RIO DE JANEIRO, BRAZIL – Municipal teachers, who took up their strike again on September 20th, invaded the city council in Rio de Janeiro, where new educational regulations should have been discussed. After the session had been interrupted, any decision has now been postponed to Tuesday, October 1st.

Around 300 teachers invaded the city council, Rio de Janeiro, Brazil News
Around 300 teachers invaded the city council, photo by Tomaz Silva/ABr.

Almost a thousand teachers, who make up sixty percent of all municipal employees, protested peacefully outside the parliament in Rio’s Cinelandia during the morning of Thursday, September 26th.

However, when the council’s session started at 2:30 PM, around three hundred of the protesters entered the galleries, instead of the seventy allowed, and interrupted the debate.

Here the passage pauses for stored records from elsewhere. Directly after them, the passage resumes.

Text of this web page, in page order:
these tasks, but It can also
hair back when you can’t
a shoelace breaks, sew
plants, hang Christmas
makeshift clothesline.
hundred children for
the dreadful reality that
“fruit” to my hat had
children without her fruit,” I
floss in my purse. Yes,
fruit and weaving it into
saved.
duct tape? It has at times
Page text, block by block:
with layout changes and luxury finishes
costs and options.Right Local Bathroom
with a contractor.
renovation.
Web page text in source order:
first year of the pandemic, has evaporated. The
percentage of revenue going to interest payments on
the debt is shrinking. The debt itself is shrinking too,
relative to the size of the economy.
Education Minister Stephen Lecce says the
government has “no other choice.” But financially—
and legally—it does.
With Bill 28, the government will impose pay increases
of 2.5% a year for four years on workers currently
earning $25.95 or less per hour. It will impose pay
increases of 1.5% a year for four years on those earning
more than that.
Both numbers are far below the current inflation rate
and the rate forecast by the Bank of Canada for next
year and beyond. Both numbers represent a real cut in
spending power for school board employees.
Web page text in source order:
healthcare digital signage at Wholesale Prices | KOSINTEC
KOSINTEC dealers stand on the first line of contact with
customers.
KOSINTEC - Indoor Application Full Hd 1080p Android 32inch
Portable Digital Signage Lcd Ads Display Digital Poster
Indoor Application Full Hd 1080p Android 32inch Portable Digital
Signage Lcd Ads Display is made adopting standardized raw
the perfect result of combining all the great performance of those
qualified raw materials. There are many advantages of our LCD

The session had been convened under an emergency decree after a decision last week, and debated the wages and time per class of first to fifth grade teachers, planning to level them over the next five years with the sixth to ninth grade. This would cost approximately R$3 billion and benefit 43,000 teachers.

However, SEPE, the teachers’ union, doesn’t agree with the government plan. “The fact that they insist on an urgent vote is very bad. In addition, there is the issue of introducing it over the next five years, which seems foolhardy,” Dorotéa Frota, director of SEPE, told O Globo. The union is demanding wages as high as R$130,000 according to Rio Mayor Eduardo Paes.

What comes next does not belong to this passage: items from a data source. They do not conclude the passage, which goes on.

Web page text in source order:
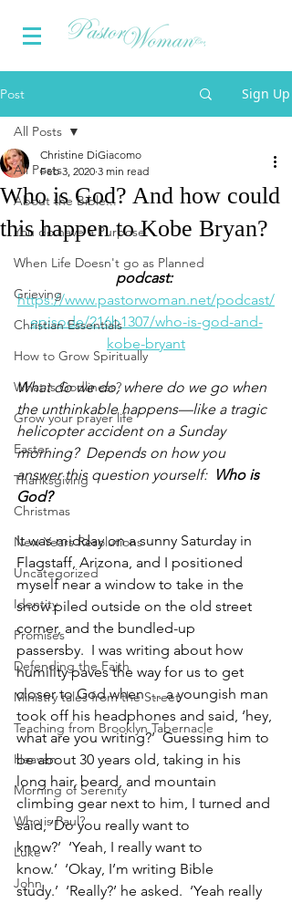
Post Sign Up
All Posts
About the Bible...
You do have a Purpose
When Life Doesn't go as Planned
Grieving
Christian Essentials
How to Grow Spiritually
What is Godliness?
Grow your prayer life
Easter
Thanksgiving
Christmas
New Years Resolutions
Uncategorized
Identity
Promises
Defending the Faith
Ministry tales from the Street
Teaching from Brooklyn Tabernacle
Heaven
Morning of Serenity
Who is Paul?
Luke
John
All Posts
Who is God? And how could
this happen to Kobe Bryan?
Christine DiGiacomo
Feb 3, 2020 3 min read
podcast:
https://www.pastorwoman.net/podcast/
episode/216b1307/who-is-god-and-
kobe-bryant
What do we do, where do we go when
the unthinkable happens—like a tragic
helicopter accident on a Sunday
morning?  Depends on how you
answer this question yourself: Who is
God?
It was midday on a sunny Saturday in
Flagstaff, Arizona, and I positioned
myself near a window to take in the
snow piled outside on the old street
corner, and the bundled-up
passersby.  I was writing about how
humility paves the way for us to get
closer to God when … a youngish man
took off his headphones and said, ‘hey,
what are you writing?’  Guessing him to
be about 30 years old, taking in his
long hair, beard, and mountain
climbing gear next to him, I turned and
said, ‘Do you really want to
know?’  ‘Yeah, I really want to
know.’  ‘Okay, I’m writing Bible
study.’  ‘Really?’ he asked.  ‘Yeah really
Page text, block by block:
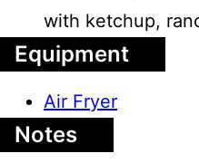
with ketchup,
Equipment
Air Fryer
Notes
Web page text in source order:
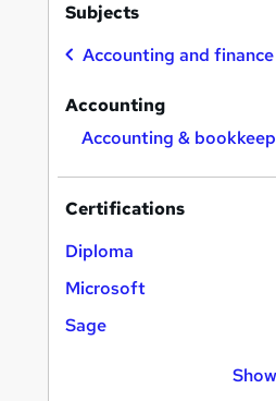
Subjects
Accounting and finance
Accounting
Accounting &
Certifications
Diploma
Microsoft
Sage
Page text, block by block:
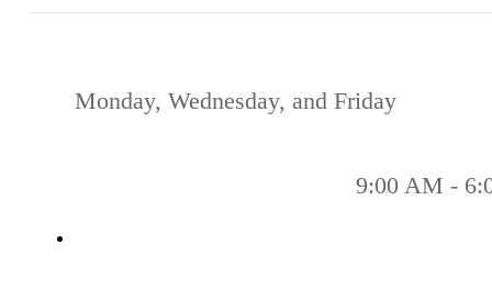
Monday, Wednesday, and Friday
9:00 AM -
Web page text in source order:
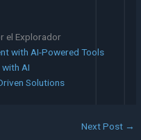
el Explorador
with AI-Powered Tools
AI
Solutions
Next Post →
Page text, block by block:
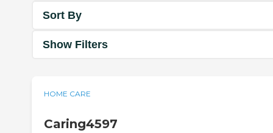
Sort By
Show Filters
HOME CARE
Caring4597
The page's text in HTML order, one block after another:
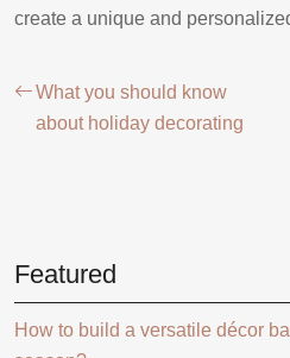
create a unique and
What you should know
about holiday decorating
Featured
How to build a versatile décor
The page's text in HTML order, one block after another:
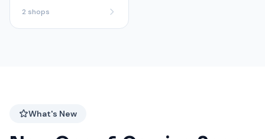
2 shops
What's New
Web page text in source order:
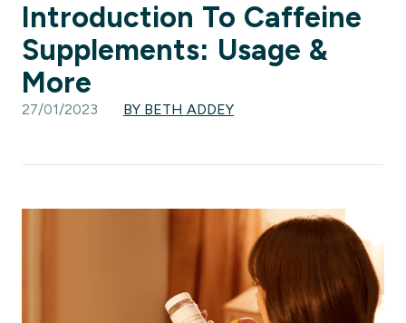
Introduction To Caffeine
Supplements: Usage &
More
27/01/2023 BY BETH ADDEY
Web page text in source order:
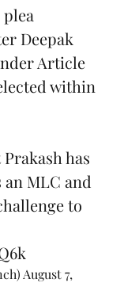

Yesterday, the Court of the State of Rio de Janeiro had decided that the Municipal Secretariat of Education could deduct the strike days from the teachers’ holiday pay. The secretariat announced that if the strike is declared as illegal, days not worked will be tallied starting from September 6th, and the decision now lies with Mayor Paes.

Also on strike for almost fifty days are the state’s teachers. Joining them are currently bank and mail employees, who are all fighting for better wages and have been on strike for some time now.

Read more (in Portuguese).

* The Rio Times Daily Updates feature is offered to help keep you up-to-date with important news as it happens.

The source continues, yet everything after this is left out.